* _What needs to be done_:
Repeat the following data exactly, omitting pictures.

(Stored entries)
↓↓↓

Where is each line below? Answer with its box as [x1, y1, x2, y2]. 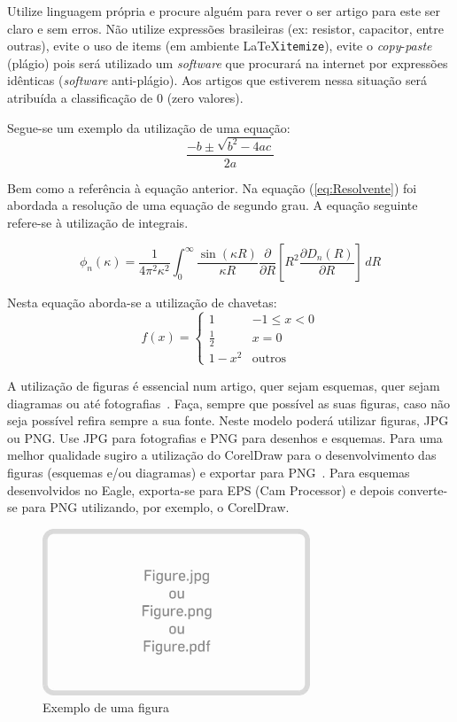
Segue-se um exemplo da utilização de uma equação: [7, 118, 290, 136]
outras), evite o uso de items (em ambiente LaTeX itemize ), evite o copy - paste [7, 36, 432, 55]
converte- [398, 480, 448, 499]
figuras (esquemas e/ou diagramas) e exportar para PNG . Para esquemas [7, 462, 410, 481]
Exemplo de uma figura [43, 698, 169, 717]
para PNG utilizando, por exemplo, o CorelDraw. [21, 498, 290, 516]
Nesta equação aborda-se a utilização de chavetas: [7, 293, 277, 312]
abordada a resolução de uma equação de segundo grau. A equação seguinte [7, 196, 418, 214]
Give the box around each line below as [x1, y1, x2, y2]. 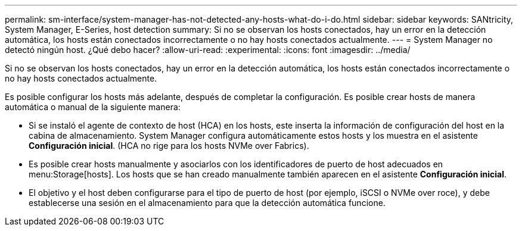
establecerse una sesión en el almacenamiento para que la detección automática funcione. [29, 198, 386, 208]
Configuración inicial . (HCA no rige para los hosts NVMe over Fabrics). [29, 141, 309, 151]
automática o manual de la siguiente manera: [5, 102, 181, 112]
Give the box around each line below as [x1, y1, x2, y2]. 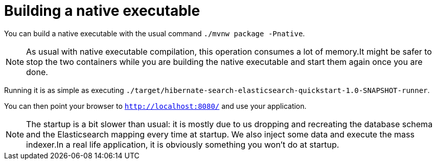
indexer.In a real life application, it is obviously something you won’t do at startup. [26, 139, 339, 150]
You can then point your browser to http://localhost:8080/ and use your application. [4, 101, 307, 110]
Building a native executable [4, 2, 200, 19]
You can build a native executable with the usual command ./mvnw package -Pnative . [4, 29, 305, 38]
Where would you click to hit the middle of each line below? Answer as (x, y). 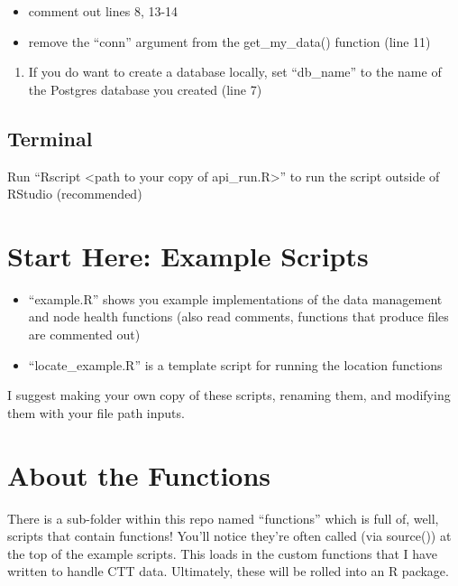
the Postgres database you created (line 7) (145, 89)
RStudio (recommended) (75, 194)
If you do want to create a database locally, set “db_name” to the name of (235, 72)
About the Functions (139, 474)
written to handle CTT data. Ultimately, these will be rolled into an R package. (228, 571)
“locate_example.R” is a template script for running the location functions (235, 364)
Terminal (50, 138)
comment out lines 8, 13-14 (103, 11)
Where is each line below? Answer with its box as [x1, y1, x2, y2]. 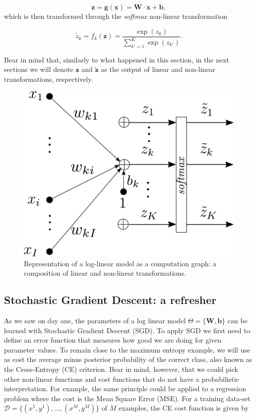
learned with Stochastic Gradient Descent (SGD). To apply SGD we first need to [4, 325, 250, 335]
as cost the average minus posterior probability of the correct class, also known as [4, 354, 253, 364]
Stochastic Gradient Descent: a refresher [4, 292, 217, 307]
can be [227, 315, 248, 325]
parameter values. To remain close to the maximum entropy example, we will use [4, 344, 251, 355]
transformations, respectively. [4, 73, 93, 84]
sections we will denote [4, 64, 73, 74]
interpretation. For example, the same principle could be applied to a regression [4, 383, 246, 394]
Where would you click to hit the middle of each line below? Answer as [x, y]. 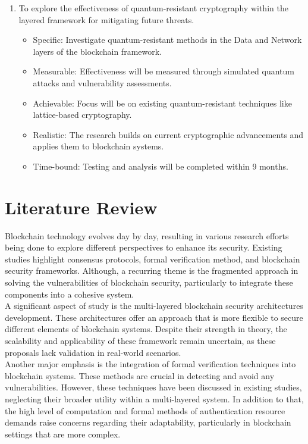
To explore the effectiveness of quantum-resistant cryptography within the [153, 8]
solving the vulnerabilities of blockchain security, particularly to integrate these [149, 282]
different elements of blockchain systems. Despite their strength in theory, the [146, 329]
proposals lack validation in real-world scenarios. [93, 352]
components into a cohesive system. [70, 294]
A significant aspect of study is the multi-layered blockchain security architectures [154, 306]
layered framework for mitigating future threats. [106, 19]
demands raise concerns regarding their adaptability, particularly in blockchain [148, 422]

↑↑↑

* _Exercise solution_:
Where is each line below? Answer with its box as [x1, y1, x2, y2]. 
Segue-se um exemplo da utilização de uma equação: [7, 118, 290, 136]
outras), evite o uso de items (em ambiente LaTeX itemize ), evite o copy - paste [7, 36, 432, 55]
converte- [398, 480, 448, 499]
figuras (esquemas e/ou diagramas) e exportar para PNG . Para esquemas [7, 462, 410, 481]
Exemplo de uma figura [43, 698, 169, 717]
para PNG utilizando, por exemplo, o CorelDraw. [21, 498, 290, 516]
Nesta equação aborda-se a utilização de chavetas: [7, 293, 277, 312]
abordada a resolução de uma equação de segundo grau. A equação seguinte [7, 196, 418, 214]
Give the box around each line below as [x1, y1, x2, y2]. 
establecerse una sesión en el almacenamiento para que la detección automática funcione. [29, 198, 386, 208]
Configuración inicial . (HCA no rige para los hosts NVMe over Fabrics). [29, 141, 309, 151]
automática o manual de la siguiente manera: [5, 102, 181, 112]
Give the box around each line below as [x1, y1, x2, y2]. 
indexer.In a real life application, it is obviously something you won’t do at startup. [26, 139, 339, 150]
You can then point your browser to http://localhost:8080/ and use your application. [4, 101, 307, 110]
Building a native executable [4, 2, 200, 19]
You can build a native executable with the usual command ./mvnw package -Pnative . [4, 29, 305, 38]
Where would you click to hit the middle of each line below? Answer as (x, y). 
the Postgres database you created (line 7) (145, 89)
RStudio (recommended) (75, 194)
If you do want to create a database locally, set “db_name” to the name of (235, 72)
About the Functions (139, 474)
written to handle CTT data. Ultimately, these will be rolled into an R package. (228, 571)
“locate_example.R” is a template script for running the location functions (235, 364)
Terminal (50, 138)
comment out lines 8, 13-14 (103, 11)
Where is each line below? Answer with its box as [x1, y1, x2, y2]. 
learned with Stochastic Gradient Descent (SGD). To apply SGD we first need to [4, 325, 250, 335]
as cost the average minus posterior probability of the correct class, also known as [4, 354, 253, 364]
Stochastic Gradient Descent: a refresher [4, 292, 217, 307]
can be [227, 315, 248, 325]
parameter values. To remain close to the maximum entropy example, we will use [4, 344, 251, 355]
transformations, respectively. [4, 73, 93, 84]
sections we will denote [4, 64, 73, 74]
interpretation. For example, the same principle could be applied to a regression [4, 383, 246, 394]
Where would you click to hit the middle of each line below? Answer as [x, y]. 
To explore the effectiveness of quantum-resistant cryptography within the [153, 8]
solving the vulnerabilities of blockchain security, particularly to integrate these [149, 282]
different elements of blockchain systems. Despite their strength in theory, the [146, 329]
proposals lack validation in real-world scenarios. [93, 352]
components into a cohesive system. [70, 294]
A significant aspect of study is the multi-layered blockchain security architectures [154, 306]
layered framework for mitigating future threats. [106, 19]
demands raise concerns regarding their adaptability, particularly in blockchain [148, 422]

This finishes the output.